* **PROBLEM STATEMENT**:
Reproduce each line, exactly, from the one containing "Give the centre" through the end of the material. Exclude pictures.

───── RECORDS FOR THIS EXERCISE

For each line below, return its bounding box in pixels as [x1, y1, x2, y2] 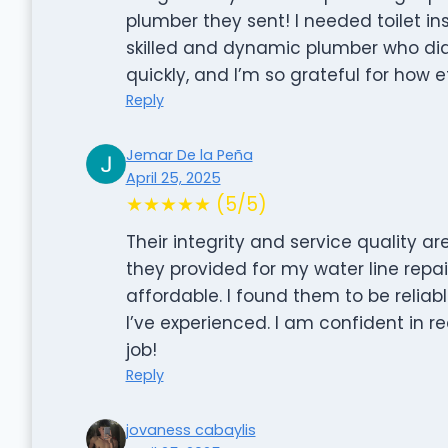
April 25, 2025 [125, 167, 221, 188]
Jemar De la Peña [125, 144, 253, 165]
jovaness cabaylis [125, 419, 256, 440]
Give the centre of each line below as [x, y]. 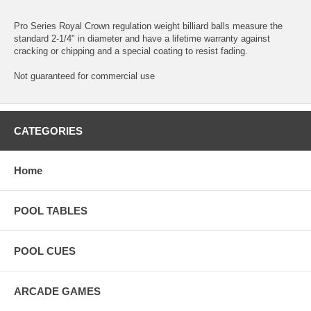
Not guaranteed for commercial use [84, 76]
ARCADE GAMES [57, 291]
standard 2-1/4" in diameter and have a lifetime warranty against [142, 38]
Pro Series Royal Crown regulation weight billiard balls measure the [148, 26]
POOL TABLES [51, 210]
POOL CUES [45, 251]
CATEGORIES [48, 131]
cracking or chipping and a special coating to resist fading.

──────────

* **FINISHED EXERCISE**:
Give the centre of each line below as [x, y]. 
Not guaranteed for commercial use [84, 76]
ARCADE GAMES [57, 291]
standard 2-1/4" in diameter and have a lifetime warranty against [142, 38]
Pro Series Royal Crown regulation weight billiard balls measure the [148, 26]
POOL TABLES [51, 210]
POOL CUES [45, 251]
CATEGORIES [48, 131]
cracking or chipping and a special coating to resist fading.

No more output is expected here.